Not sure if this is a bug or if I’m doing something wrong (I’m inclined to assume the latter), but the code bellow (Iterative fitting of OLS model with stability check) works as expected on numba==0.58.1 and fails on numba==0.59.0. Any idea what might be happening?
Reprex:
import os
os.environ['OPENBLAS_NUM_THREADS'] = '1'
import numba
import numpy as np
from sklearn.datasets import make_regression
@numba.jit(nopython=True, cache=True, parallel=True)

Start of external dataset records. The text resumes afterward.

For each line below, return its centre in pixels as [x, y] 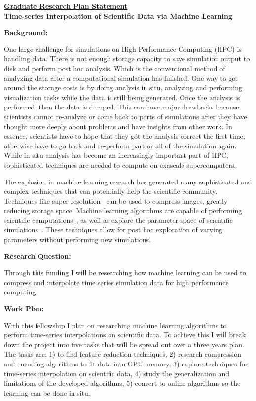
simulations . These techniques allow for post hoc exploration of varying [113, 230]
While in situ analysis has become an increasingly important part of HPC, [116, 155]
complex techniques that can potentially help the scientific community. [111, 191]
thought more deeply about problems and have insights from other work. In [118, 126]
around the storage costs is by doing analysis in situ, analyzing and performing [123, 88]
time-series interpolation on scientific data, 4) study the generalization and [117, 373]
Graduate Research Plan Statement [66, 6]
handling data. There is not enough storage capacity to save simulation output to [127, 58]
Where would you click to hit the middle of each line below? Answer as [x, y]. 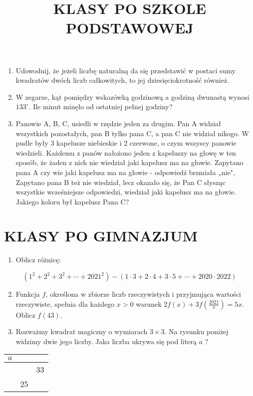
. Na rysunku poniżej [196, 331]
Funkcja [28, 294]
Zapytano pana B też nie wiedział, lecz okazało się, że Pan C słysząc [121, 182]
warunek [149, 303]
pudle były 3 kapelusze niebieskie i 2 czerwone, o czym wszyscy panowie [126, 143]
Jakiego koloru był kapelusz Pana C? [72, 201]
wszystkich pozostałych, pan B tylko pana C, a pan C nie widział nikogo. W [132, 133]
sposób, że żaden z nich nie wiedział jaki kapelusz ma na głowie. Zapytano [129, 162]
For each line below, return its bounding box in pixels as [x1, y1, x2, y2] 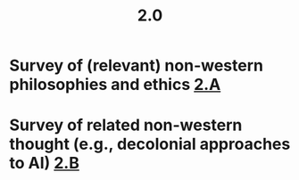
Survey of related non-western [9, 115, 243, 135]
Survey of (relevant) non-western [9, 55, 263, 76]
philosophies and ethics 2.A [9, 75, 221, 94]
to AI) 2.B [9, 153, 80, 174]
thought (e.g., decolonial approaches [9, 135, 291, 154]
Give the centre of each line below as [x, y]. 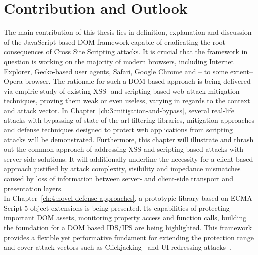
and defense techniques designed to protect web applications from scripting [119, 130]
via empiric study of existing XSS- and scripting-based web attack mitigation [122, 90]
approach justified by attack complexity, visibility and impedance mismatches [122, 169]
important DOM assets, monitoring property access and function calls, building [125, 217]
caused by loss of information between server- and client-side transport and [119, 179]
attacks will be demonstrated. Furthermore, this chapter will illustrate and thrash [129, 139]
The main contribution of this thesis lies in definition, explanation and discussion [128, 32]
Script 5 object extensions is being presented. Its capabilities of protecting [117, 207]
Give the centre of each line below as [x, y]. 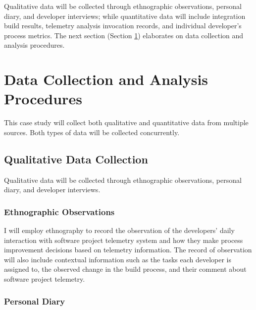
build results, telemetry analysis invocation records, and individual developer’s [123, 26]
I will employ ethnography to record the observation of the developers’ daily [119, 230]
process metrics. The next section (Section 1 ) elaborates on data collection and [124, 35]
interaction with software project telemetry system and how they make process [124, 240]
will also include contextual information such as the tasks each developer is [118, 259]
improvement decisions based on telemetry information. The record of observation [128, 250]
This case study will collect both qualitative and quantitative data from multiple [126, 122]
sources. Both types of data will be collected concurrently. [92, 132]
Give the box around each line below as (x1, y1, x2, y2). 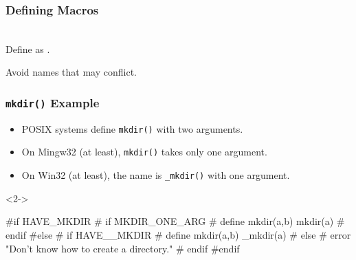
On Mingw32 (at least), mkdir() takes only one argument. (21, 144, 267, 159)
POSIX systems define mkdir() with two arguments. (21, 121, 243, 136)
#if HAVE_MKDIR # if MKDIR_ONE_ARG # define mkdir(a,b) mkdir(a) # (5, 214, 345, 228)
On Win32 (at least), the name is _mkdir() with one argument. (21, 168, 290, 182)
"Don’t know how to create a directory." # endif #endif (5, 241, 240, 255)
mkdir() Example (5, 94, 100, 111)
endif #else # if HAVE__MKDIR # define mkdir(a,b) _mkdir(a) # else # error (5, 227, 351, 241)
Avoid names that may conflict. (5, 65, 137, 79)
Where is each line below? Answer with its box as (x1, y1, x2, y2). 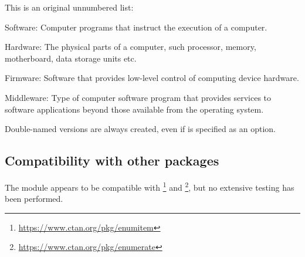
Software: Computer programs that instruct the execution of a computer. (5, 21, 267, 33)
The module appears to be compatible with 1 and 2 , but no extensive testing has (5, 179, 294, 193)
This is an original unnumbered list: (5, 1, 134, 13)
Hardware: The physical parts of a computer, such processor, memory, (5, 40, 256, 53)
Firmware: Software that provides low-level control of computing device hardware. (5, 72, 299, 84)
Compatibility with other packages (5, 151, 219, 170)
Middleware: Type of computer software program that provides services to (5, 91, 272, 103)
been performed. (5, 192, 63, 205)
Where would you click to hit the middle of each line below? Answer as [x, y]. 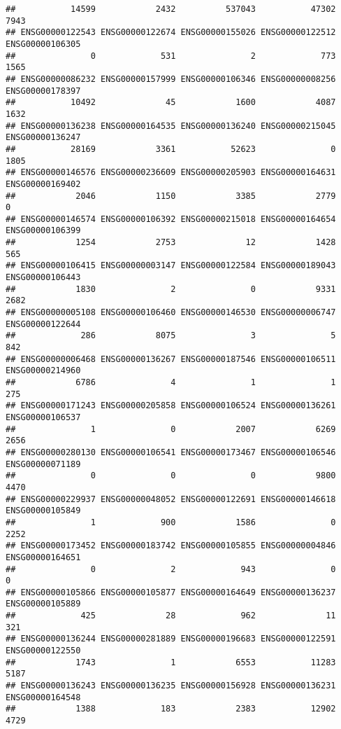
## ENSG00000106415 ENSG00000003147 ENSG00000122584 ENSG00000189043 [171, 266]
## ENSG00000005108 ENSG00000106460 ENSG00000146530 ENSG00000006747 [171, 313]
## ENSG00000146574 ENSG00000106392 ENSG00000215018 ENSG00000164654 [171, 219]
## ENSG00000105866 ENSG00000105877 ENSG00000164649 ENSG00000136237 [171, 592]
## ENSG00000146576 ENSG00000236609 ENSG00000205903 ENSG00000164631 [171, 173]
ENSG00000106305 [43, 44]
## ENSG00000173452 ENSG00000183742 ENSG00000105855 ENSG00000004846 [171, 546]
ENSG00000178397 [43, 91]
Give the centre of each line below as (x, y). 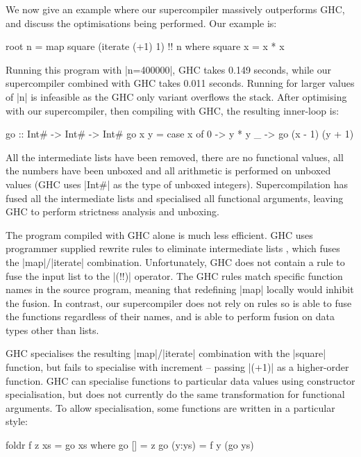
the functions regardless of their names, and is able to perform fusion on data (170, 316)
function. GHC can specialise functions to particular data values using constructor (180, 380)
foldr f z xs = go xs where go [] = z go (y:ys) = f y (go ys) (130, 445)
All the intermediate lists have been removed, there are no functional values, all (175, 157)
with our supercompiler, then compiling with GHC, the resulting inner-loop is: (173, 110)
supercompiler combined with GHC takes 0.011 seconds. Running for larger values (180, 83)
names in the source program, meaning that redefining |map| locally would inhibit (180, 289)
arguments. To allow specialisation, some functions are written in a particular (170, 407)
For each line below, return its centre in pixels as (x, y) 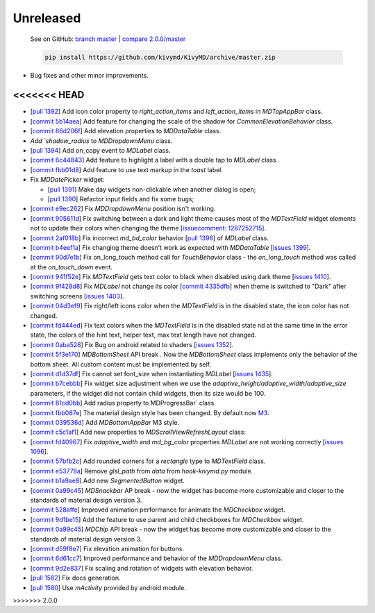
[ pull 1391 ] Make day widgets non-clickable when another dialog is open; (152, 189)
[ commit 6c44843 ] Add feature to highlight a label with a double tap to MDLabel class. (154, 160)
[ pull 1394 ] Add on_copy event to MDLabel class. (100, 150)
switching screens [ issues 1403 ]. (77, 296)
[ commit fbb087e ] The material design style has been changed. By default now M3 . (150, 412)
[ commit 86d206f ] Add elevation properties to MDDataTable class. (126, 131)
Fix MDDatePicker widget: (67, 180)
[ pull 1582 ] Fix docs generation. (75, 578)
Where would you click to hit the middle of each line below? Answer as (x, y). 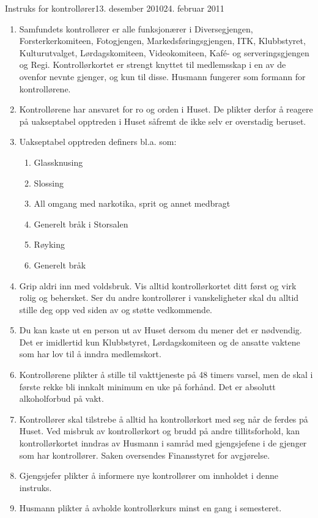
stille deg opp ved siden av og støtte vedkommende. (116, 309)
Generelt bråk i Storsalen (81, 224)
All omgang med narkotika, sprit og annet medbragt (132, 203)
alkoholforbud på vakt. (61, 398)
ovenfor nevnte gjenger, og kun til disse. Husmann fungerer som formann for (162, 76)
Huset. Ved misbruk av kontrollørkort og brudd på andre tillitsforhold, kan (160, 431)
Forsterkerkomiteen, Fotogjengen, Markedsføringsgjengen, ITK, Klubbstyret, (162, 41)
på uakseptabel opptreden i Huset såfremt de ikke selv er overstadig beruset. (163, 121)
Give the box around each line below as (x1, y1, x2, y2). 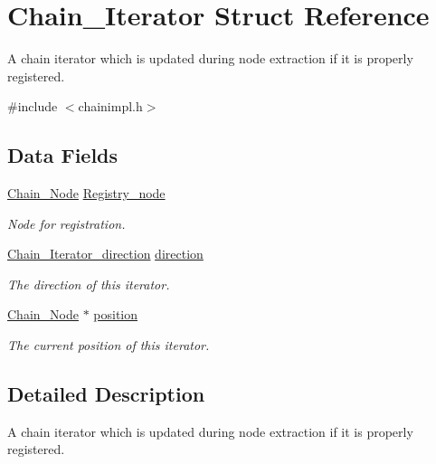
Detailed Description (7, 380, 205, 408)
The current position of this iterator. (7, 336, 210, 355)
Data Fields (7, 141, 118, 169)
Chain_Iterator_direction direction (7, 244, 204, 263)
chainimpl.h (78, 97, 143, 116)
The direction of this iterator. (7, 274, 170, 293)
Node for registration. (7, 213, 126, 232)
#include (7, 97, 58, 116)
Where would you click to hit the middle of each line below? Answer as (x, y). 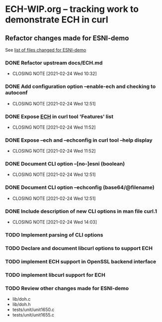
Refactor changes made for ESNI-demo (67, 38)
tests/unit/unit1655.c (33, 315)
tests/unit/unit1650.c (33, 310)
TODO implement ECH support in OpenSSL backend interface (81, 261)
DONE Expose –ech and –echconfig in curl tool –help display (79, 140)
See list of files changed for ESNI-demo (46, 50)
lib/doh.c (21, 299)
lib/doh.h (21, 305)
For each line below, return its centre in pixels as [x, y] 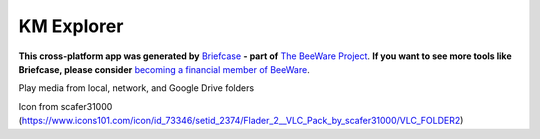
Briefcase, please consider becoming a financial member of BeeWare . [164, 69]
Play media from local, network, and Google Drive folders [136, 88]
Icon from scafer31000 [65, 106]
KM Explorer [71, 26]
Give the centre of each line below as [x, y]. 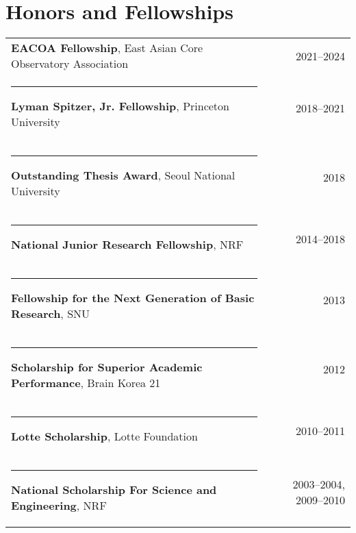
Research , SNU [51, 314]
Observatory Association [70, 64]
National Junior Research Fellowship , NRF [127, 245]
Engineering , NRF [59, 506]
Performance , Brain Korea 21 [86, 383]
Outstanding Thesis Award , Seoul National [123, 175]
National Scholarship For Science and [114, 490]
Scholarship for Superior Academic [107, 367]
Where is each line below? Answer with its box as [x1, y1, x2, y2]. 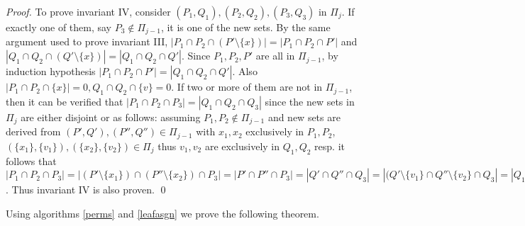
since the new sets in [265, 94, 355, 108]
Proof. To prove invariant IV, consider [6, 4, 171, 18]
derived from [6, 124, 61, 139]
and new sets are [267, 109, 341, 124]
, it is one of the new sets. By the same [160, 20, 331, 34]
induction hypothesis [6, 64, 96, 79]
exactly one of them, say [6, 20, 112, 34]
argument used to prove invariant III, [6, 34, 168, 49]
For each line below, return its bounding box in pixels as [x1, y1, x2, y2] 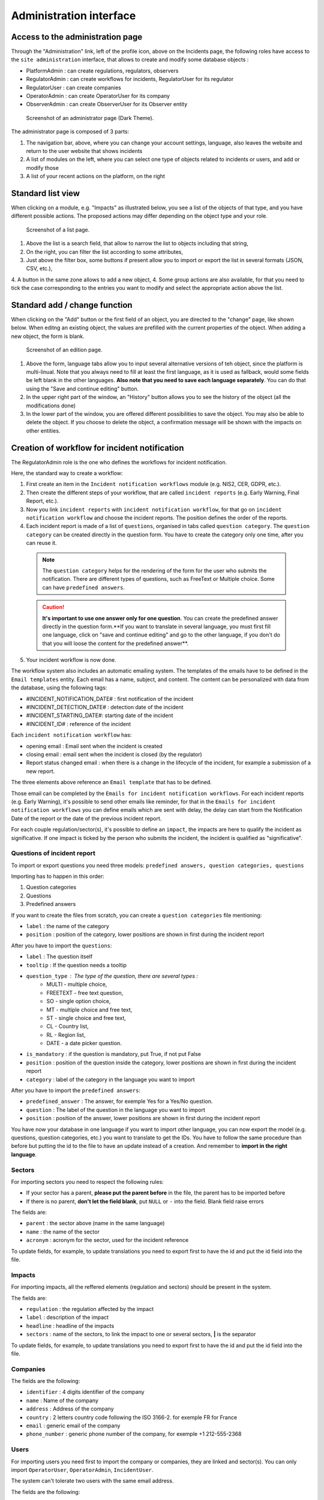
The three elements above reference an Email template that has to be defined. [11, 779, 212, 786]
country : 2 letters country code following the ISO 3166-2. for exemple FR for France [26, 1414, 237, 1421]
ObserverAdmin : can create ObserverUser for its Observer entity [26, 101, 188, 108]
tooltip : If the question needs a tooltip [26, 961, 127, 968]
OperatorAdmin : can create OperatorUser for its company [26, 92, 170, 100]
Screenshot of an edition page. [26, 346, 103, 353]
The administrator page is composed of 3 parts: [11, 128, 129, 135]
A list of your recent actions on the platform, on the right [26, 173, 165, 180]
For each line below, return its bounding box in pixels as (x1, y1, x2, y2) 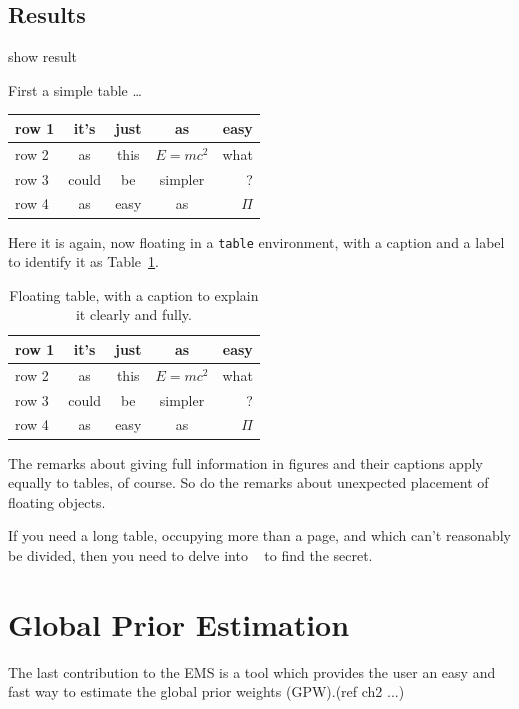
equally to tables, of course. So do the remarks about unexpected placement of (8, 472, 489, 493)
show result (8, 46, 78, 67)
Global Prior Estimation (8, 603, 350, 644)
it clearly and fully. (75, 304, 192, 325)
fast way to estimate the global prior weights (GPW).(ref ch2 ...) (8, 681, 405, 702)
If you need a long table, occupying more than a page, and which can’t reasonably (8, 525, 512, 546)
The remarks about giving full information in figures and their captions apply (8, 452, 483, 473)
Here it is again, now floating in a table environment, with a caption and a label (8, 231, 505, 252)
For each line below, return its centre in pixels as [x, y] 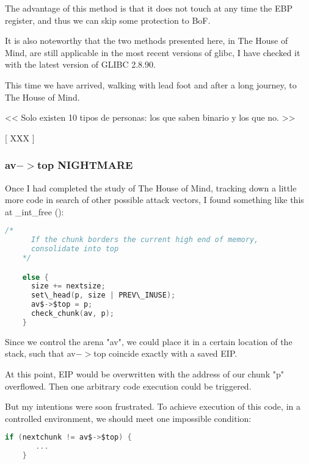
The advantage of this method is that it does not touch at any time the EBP [149, 8]
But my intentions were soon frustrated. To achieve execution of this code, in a [153, 406]
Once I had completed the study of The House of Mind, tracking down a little [151, 187]
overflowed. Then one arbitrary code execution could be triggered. [128, 386]
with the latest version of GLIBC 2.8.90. [80, 64]
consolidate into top [75, 249]
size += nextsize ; [68, 286]
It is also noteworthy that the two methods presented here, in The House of [147, 41]
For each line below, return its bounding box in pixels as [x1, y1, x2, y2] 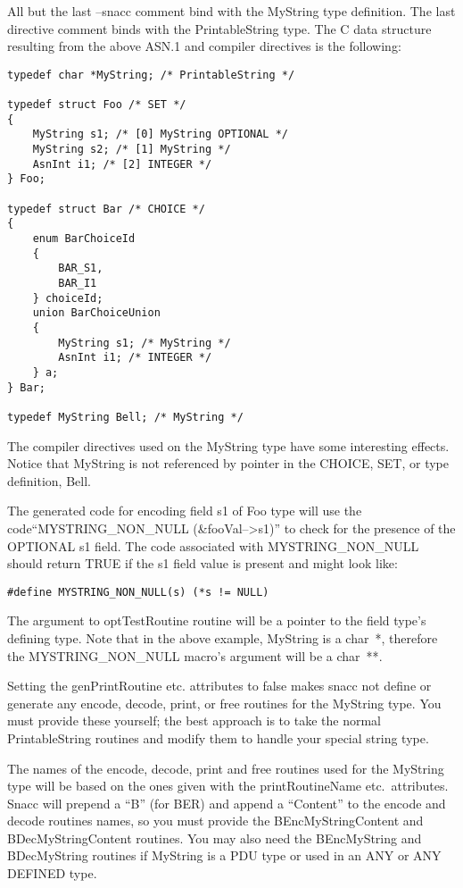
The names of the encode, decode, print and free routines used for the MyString [7, 758, 444, 777]
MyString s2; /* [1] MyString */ [32, 143, 231, 156]
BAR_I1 [58, 276, 97, 289]
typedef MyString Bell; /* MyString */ [7, 410, 244, 423]
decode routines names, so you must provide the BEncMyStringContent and [7, 811, 424, 830]
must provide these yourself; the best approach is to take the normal [7, 711, 381, 730]
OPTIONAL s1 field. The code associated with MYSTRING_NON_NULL [7, 536, 419, 555]
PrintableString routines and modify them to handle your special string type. [7, 728, 429, 747]
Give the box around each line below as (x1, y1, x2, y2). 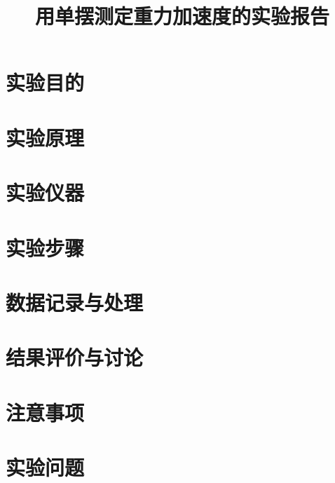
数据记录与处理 (6, 287, 144, 316)
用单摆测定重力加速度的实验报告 (34, 1, 329, 30)
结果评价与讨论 (6, 343, 144, 372)
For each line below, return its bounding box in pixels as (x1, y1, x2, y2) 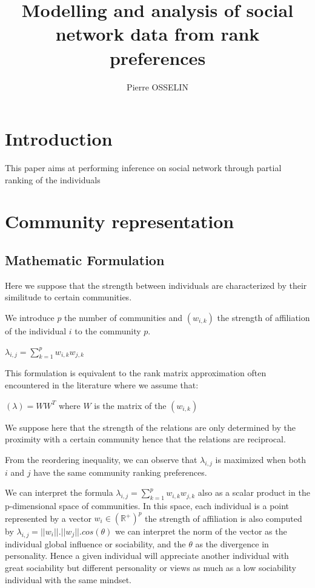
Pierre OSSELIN (127, 80, 188, 93)
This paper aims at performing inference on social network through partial (5, 161, 282, 174)
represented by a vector (5, 512, 91, 524)
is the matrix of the (94, 399, 167, 411)
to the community (75, 324, 141, 337)
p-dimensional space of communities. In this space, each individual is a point (5, 499, 290, 512)
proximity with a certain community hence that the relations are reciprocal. (5, 433, 286, 445)
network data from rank (55, 21, 260, 46)
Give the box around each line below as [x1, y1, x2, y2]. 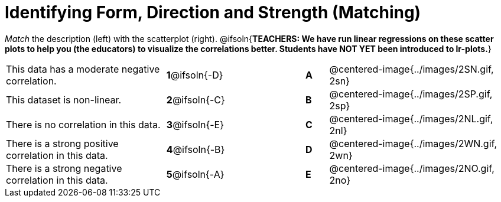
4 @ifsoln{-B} [166, 143, 225, 155]
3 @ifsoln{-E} [166, 118, 225, 131]
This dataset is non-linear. [6, 93, 122, 106]
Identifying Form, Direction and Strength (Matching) [5, 2, 421, 22]
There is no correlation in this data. [6, 118, 161, 131]
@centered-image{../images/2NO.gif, [329, 162, 495, 174]
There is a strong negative [6, 162, 122, 174]
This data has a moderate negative [6, 63, 160, 75]
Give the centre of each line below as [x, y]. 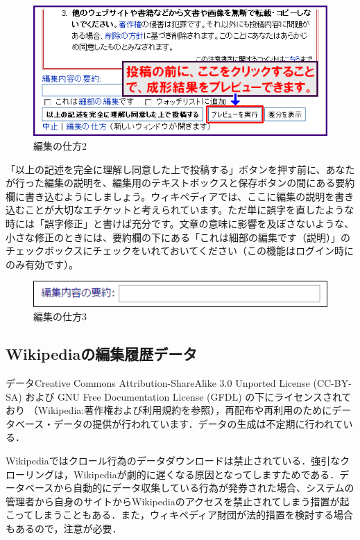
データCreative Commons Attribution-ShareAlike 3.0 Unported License [158, 383]
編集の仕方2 [60, 146]
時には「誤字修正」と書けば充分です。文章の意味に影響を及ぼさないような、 [180, 223]
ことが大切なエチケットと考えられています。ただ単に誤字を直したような [189, 210]
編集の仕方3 [60, 316]
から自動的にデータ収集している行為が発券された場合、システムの [204, 488]
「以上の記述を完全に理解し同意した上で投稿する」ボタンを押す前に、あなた [180, 169]
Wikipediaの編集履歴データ [102, 354]
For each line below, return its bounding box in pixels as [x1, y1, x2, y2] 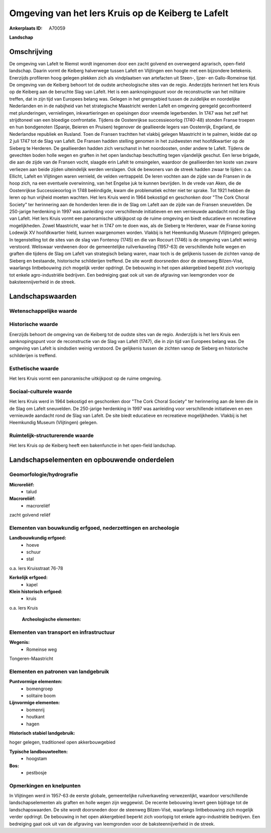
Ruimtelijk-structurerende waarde [9, 432, 94, 439]
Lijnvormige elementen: [9, 700, 60, 706]
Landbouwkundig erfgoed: [9, 535, 66, 541]
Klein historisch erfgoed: [9, 589, 63, 595]
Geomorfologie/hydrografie [9, 471, 78, 478]
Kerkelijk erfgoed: [9, 574, 48, 580]
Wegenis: [9, 639, 30, 645]
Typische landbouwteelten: [9, 748, 68, 755]
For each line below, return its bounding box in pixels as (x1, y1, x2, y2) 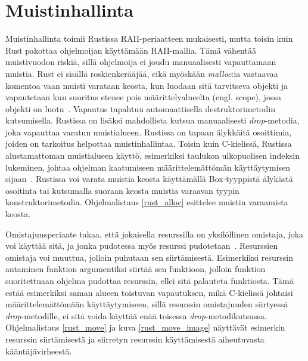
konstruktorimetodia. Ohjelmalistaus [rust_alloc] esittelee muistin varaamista (5, 196, 288, 208)
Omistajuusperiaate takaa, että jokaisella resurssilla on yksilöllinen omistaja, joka (5, 227, 304, 240)
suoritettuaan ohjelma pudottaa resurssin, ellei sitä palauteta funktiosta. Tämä (5, 274, 294, 286)
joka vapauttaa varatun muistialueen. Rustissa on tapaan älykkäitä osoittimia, (5, 125, 292, 138)
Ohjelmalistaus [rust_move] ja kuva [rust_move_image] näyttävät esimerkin (5, 321, 285, 334)
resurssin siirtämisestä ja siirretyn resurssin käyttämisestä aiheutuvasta (5, 332, 265, 345)
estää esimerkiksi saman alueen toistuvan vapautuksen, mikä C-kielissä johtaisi (5, 286, 293, 298)
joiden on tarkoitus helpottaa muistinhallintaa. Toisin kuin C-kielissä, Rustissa (5, 137, 292, 150)
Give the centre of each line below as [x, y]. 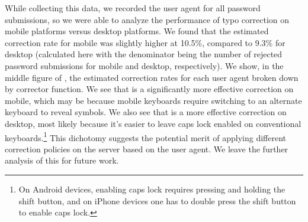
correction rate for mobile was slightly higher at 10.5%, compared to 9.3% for [145, 42]
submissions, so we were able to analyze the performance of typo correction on [147, 19]
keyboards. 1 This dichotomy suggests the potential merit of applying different [145, 136]
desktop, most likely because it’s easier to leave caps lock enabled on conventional [153, 123]
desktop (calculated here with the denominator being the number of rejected [144, 54]
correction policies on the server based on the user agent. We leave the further [147, 148]
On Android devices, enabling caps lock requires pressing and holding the [152, 189]
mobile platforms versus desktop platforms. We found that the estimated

def stable_fit(X, y, threshold=3):
"""Fitting stable regressions using an adapted CCDC method
Models are first fit using OLS regression. Those models are then checked for
stability. If a model is not stable, the two oldest
acquisitions are removed, a model is fit using this shorter
time-series and again checked for stability. This process continues as long
as all of the following 3 conditions are met:
1. The timeseries is still unstable
2. There are enough cloud-free acquisitions left (threshold is 1.5x the
number of parameters in the design matrix)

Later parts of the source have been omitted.